What is the answer of tan square tita- sin square tita=tan square tita× sin square tita

To solve the equation \( \tan^2 \theta - \sin^2 \theta = \tan^2 \theta \times \sin^2 \theta \), we can start by expressing everything in terms of sine and cosine. This will help us simplify the equation and find a solution.

Breaking Down the Equation

First, let's recall the definitions of tangent and sine:

• \( \tan \theta = \frac{\sin \theta}{\cos \theta} \)
• \( \tan^2 \theta = \frac{\sin^2 \theta}{\cos^2 \theta} \)

Now, we can substitute \( \tan^2 \theta \) into the equation:

Substituting and Rearranging

The equation becomes:

\( \frac{\sin^2 \theta}{\cos^2 \theta} - \sin^2 \theta = \frac{\sin^2 \theta}{\cos^2 \theta} \times \sin^2 \theta \)
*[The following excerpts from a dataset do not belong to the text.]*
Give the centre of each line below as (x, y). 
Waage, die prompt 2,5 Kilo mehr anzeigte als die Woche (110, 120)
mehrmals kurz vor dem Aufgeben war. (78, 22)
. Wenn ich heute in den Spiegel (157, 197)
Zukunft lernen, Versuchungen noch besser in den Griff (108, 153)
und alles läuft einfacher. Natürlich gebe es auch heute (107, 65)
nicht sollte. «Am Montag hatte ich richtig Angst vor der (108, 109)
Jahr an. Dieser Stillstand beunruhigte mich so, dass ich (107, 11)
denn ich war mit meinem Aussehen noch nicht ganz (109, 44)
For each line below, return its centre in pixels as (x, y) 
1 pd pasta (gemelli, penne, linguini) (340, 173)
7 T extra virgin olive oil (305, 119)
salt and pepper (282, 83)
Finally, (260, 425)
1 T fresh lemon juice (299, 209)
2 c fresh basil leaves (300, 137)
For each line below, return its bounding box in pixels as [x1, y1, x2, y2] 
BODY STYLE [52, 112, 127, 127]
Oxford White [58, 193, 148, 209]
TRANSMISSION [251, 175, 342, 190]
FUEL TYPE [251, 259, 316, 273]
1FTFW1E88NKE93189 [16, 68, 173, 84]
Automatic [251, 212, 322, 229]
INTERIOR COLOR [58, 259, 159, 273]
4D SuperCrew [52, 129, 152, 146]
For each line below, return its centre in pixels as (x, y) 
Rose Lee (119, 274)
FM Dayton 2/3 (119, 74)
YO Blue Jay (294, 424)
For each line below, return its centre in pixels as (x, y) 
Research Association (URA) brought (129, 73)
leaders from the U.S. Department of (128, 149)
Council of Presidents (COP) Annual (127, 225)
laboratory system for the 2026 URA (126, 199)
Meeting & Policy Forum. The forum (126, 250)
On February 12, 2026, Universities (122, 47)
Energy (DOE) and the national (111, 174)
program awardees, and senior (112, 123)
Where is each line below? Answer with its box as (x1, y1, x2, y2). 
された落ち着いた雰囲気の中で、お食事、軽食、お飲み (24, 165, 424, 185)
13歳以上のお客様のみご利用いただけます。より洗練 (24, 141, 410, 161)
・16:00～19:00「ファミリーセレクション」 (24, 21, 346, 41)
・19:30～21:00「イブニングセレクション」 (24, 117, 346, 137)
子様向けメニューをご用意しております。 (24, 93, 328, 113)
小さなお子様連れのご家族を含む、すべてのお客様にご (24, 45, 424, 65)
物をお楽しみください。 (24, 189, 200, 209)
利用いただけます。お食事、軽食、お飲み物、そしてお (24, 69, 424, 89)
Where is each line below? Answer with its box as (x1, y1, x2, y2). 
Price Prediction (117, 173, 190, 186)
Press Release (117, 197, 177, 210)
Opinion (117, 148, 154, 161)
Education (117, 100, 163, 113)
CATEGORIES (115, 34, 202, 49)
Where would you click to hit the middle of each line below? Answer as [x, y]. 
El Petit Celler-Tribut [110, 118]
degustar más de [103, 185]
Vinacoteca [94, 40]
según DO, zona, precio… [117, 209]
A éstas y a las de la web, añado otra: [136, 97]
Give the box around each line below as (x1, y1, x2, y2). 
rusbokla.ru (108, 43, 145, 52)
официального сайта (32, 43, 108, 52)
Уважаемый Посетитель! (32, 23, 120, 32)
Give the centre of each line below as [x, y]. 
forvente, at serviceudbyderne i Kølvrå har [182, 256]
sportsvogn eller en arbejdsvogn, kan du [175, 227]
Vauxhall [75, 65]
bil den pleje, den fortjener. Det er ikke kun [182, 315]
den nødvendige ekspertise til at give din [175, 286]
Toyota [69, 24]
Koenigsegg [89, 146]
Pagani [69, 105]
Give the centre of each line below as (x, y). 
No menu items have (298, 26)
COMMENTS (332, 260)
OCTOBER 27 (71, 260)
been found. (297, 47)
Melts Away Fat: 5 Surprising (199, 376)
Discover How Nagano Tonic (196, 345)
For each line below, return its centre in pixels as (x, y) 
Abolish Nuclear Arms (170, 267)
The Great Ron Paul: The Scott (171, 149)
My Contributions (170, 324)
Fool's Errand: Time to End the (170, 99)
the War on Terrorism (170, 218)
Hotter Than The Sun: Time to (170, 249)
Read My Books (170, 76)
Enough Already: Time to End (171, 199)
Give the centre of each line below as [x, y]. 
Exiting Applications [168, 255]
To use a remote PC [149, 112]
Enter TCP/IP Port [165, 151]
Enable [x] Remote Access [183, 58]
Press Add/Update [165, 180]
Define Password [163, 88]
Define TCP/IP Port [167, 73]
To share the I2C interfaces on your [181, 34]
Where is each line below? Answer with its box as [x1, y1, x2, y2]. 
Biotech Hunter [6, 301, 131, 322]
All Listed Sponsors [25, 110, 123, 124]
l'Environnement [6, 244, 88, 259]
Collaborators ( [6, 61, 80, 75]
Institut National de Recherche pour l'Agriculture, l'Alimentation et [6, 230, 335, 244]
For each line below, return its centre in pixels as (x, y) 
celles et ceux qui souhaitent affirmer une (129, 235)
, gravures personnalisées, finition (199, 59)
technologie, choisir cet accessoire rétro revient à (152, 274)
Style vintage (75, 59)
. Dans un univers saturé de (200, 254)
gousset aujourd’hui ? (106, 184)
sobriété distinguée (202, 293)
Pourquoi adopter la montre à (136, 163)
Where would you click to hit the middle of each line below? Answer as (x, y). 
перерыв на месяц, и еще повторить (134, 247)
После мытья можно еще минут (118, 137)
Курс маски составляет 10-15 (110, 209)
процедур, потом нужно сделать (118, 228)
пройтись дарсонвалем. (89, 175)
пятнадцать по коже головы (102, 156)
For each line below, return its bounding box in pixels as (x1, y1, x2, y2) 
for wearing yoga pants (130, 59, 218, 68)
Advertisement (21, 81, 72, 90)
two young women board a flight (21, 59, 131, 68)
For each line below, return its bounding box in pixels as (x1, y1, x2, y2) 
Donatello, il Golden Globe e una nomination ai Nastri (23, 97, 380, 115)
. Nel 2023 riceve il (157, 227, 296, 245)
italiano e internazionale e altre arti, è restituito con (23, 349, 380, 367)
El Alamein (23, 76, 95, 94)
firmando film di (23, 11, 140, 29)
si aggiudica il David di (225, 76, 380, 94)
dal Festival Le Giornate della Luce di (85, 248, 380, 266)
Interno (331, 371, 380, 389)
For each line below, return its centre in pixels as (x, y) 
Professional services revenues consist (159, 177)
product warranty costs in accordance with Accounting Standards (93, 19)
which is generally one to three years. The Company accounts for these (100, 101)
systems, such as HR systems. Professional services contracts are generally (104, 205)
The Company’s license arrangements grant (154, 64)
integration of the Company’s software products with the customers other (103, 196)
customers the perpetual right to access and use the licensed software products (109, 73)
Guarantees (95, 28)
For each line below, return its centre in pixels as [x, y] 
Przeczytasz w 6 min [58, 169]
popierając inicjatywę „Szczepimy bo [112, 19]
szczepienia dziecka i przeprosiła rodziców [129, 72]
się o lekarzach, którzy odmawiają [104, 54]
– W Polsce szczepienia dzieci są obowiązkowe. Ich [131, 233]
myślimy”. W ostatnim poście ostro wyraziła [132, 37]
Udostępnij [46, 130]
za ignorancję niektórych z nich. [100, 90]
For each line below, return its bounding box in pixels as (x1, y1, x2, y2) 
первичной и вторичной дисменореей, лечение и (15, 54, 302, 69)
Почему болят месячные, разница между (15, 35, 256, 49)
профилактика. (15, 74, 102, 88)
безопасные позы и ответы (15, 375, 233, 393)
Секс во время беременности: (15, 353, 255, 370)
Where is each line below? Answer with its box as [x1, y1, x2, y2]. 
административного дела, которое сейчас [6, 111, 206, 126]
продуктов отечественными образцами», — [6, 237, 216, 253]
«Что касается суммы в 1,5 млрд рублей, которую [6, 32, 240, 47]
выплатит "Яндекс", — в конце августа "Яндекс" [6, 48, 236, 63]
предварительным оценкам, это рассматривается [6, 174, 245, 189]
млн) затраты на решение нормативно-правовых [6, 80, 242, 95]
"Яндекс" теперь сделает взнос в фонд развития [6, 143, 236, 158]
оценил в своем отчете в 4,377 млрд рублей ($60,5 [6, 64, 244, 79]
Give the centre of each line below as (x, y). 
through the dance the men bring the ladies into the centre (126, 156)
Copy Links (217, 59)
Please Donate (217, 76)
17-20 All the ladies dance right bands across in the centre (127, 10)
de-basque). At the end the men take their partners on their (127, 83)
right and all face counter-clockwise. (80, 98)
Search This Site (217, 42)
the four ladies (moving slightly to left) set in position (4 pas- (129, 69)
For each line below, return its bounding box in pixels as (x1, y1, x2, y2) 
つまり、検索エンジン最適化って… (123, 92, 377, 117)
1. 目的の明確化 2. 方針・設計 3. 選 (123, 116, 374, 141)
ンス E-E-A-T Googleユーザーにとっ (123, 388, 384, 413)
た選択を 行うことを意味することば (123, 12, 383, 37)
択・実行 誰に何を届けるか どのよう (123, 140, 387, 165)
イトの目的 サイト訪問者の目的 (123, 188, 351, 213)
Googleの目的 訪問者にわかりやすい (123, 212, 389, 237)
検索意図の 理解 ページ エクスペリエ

Next, let's factor out \( \sin^2 \theta \) from the left side:

\( \sin^2 \theta \left( \frac{1}{\cos^2 \theta} - 1 \right) = \frac{\sin^4 \theta}{\cos^2 \theta} \)

Further Simplifying

We can simplify \( \frac{1}{\cos^2 \theta} - 1 \) as follows:

\( \frac{1 - \cos^2 \theta}{\cos^2 \theta} = \frac{\sin^2 \theta}{\cos^2 \theta} \)

Now we can substitute this back into the equation:

\( \sin^2 \theta \left( \frac{\sin^2 \theta}{\cos^2 \theta} \right) = \frac{\sin^4 \theta}{\cos^2 \theta} \)

Final Steps to the Solution

At this point, we see that both sides of the equation are indeed equal:

\( \frac{\sin^4 \theta}{\cos^2 \theta} = \frac{\sin^4 \theta}{\cos^2 \theta} \)

This confirms that the original equation holds true for any angle \( \theta \) where both sine and cosine are defined. Thus, the equation simplifies correctly without any restrictions imposed on \( \theta \). Therefore, the solution is valid for all angles where \( \tan^2 \theta \) and \( \sin^2 \theta \) are defined.

Conclusion

In summary, we found that the equation \( \tan^2 \theta - \sin^2 \theta = \tan^2 \theta \times \sin^2 \theta \) holds true universally, provided that both sine and cosine are defined. This means that any angle \( \theta \) in the domain of these functions will satisfy the equation.